AEM Holdings (AEM SP) - Maybank Kim Eng 2017-09-14: Sunshine After The Rain

AEM Holdings (AEM SP) - Maybank Kim Eng 2017-09-14: Sunshine After The Rain AEM HOLDINGS LTD AWX.SI

AEM Holdings (AEM SP) - Sunshine After The Rain

Game-changing breakthrough 

  • AEM specialises in back-end semi-con equipment and components manufacturing. 
  • Notably, it has spent the past four years restructuring the company and co-developing the latest test handler for Customer I’s (USD170b market cap chipmaker) High Density Modular Test (HDMT) platform. HDMT has provided a significant edge to Customer I in terms of reducing testing costs, without sacrificing throughput and accuracy.
  • Management is optimistic towards short to medium term prospects as it embarks on a multi-year roll-out of this test-handler.

Mission critical partner 

  • AEM believes that few or none of current test handlers can rival its latest specs. This handler is an integral part of the HDMT, which has helped Customer I achieve up to double their intended cost savings.
  • Management believes that with its
    1. engineering capabilities in fluid and thermo dynamics,
    2. adaptability and keen understanding of Customer I’s stringent requirements, and
    3. dedicated on-site support, 
    AEM will continue playing a strategic role in Customer I’s growth trajectory. 
  • AEM is the sole-supplier for HDMT handlers, and management believes it has a 3-4 year lead time before a competing technology can be developed.

Growth outlook 

  • AEM aims to replace a substantial portion of Customer I’s test handlers over the next three years. 
  • Looking ahead, profitability will be driven by higher-margin consumables sales. AEM estimates the total lifetime value for the test handlers is 20:80 split between equipment and consumables.
  • AEM is also actively seeking to acquire adjacent companies in the value chain (e.g. testers for specialised chips), and/or new technologies in other industries. 
  • Management is guiding for FY17 revenue of SGD200m and EBIT of SGD24m. Orders for FY17 delivery was SGD198m as at Jul-17.

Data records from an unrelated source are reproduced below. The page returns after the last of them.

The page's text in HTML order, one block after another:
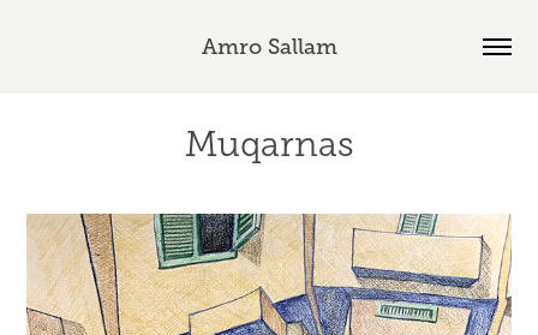
Amro Sallam
Muqarnas
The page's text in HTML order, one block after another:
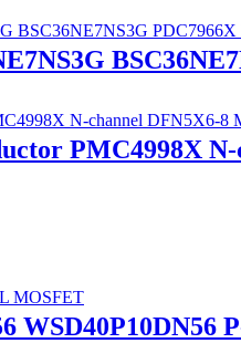
PMC4998X
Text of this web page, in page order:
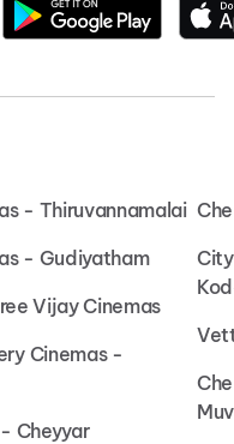
- Thiruvannamalai
- Gudiyatham
Vijay Cinemas
Cinemas -
Cheyyar
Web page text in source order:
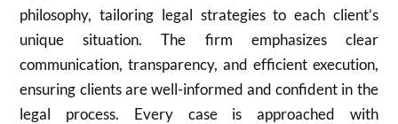
philosophy, tailoring legal strategies to each client’s
unique situation. The firm emphasizes clear
communication, transparency, and efficient execution,
ensuring clients are well-informed and confident in the
legal process. Every case is approached with
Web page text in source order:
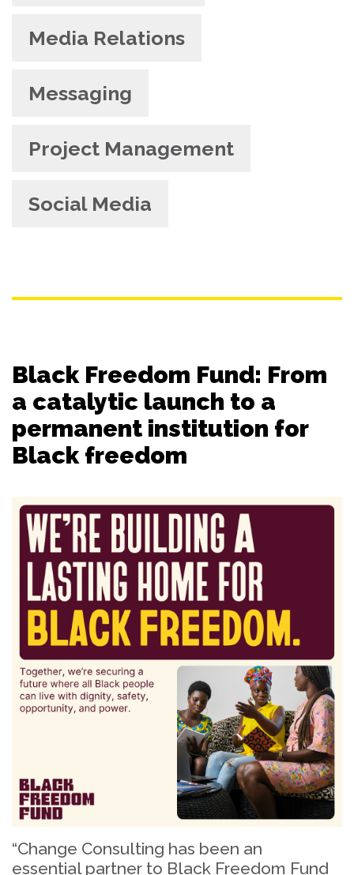
Media Relations
Messaging
Project Management
Social Media
Black Freedom Fund: From
a catalytic launch to a
permanent institution for
Black freedom
“Change Consulting has been an
essential partner to Black Freedom Fund
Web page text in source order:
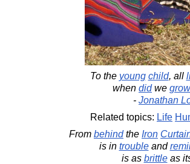
To the young child, all
when didwe grow
- Jonathan
Related topics: Life
From behindthe Iron
is in troubleand
is as brittleas

  • AEM is currently trading at 7.6x FY17 P/E, based on the estimate of the single broker covering this stock. (See AEM Analysts Report)
  • Singapore-listed peer UMS is trading at 10.2x forward P/E, while global peers are trading at 14.5x forward P/E.

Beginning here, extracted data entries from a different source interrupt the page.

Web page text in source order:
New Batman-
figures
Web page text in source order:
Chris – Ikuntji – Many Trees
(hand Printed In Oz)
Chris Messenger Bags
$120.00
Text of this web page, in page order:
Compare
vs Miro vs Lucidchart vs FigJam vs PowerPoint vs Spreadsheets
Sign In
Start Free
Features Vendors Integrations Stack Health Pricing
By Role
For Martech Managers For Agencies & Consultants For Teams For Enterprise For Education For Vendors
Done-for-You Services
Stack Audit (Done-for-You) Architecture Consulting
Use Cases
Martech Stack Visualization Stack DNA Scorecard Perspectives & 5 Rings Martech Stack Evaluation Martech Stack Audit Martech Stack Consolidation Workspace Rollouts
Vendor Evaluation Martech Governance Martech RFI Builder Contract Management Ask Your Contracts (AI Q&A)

  • AEM specialises in back-end semi-con equipment and components manufacturing. It has three plants across Singapore, Malaysia (Penang) and China (Suzhou).
  • Specifically, AEM is the sole supplier of test handlers for Customer I’s (USD170b market cap chipmaker) game-changing HDMT platform. The customer contributes 90% of revenue.
  • Operates under two segments: 
    1. Equipment systems solutions (ESS, 92% of FY16 revenue): Split into two sub-segments, machines and tooling (43%) and consumables (49%), such as kits, pans and services for the test handlers.
    2. Precision components solutions (PCS, 8% of FY16 revenue): Designs, develops, and manufactures precision components such as hand test jigs, stiffeners and test sockets for semiconductor, solar and aerospace industries, etc.

Company milestones 

  • Then AEM-Evertech was listed on SGX in 2000. Its name was changed to AEM Holdings in 2007.
  • In 2010, AEM was placed in the SGX Watch-list after three years of losses. Separately, major shareholders Tok Kian You (12.5% stake), Ang Seng Thor (11.2% stake) were charged with bribery. Tok and Ang were sentenced in 2011.
  • Novo Tellus Capital Partners became substantial shareholder with initial 16.6% stake in 2011. Currently, its stake is 23.3%.
  • Began co-developing its latest generation test handler in 2013.
  • AEM took one-off restructuring expenses amounting SGD39.6m in FY14, arising from the disposal of its 57.7% stake in the substrates business Microcircuit Technology, as well as from inventory and out-of-favour equipment related write-offs.
  • Began volume production of current generation test handlers in 2016.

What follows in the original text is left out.